Soil erosion by water and wind is a major land degradation process with wide-ranging impacts on food production, ecosystem functioning, and socioeconomic systems. Intensified precipitation extremes and increasing aridity could influence the relative dominance of water- and wind-driven erosion in complex and spatially heterogeneous ways. However, a systematic understanding of where and how these two erosion mechanisms will respond to future climate variability at the global scale remains largely lacking. Current global assessments predominantly rely on empirical models. However, these approaches are highly parameterized, require extensive calibration, and are often difficult to apply consistently under changing climate conditions.

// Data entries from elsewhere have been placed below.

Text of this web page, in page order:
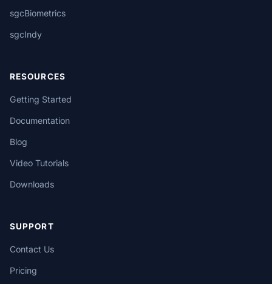
sgcBiometrics
sgcIndy
RESOURCES
Getting Started
Documentation
Blog
Video Tutorials
Downloads
SUPPORT
Contact Us
Pricing

The objective of this project is to establish an integrated and climate-informed basis for identifying priority regions for soil conservation and land management. Therefore, we aim to present a new framework to quantify potential soil erosion risk, in terms of the probability of erosion occurrence, rather than absolute soil loss. The study will use km-scale global simulations from ICON (~10 km), together with satellite and global soil datasets, to assess potential water and wind erosion risk under present and future climate conditions. The resulting high-resolution maps provide insight into present-day erosion hot spots, projected changes in erosion likelihood under different scenarios, and contrasting responses of water- and wind-driven erosion systems to variations in precipitation regimes, wind, and land surface conditions.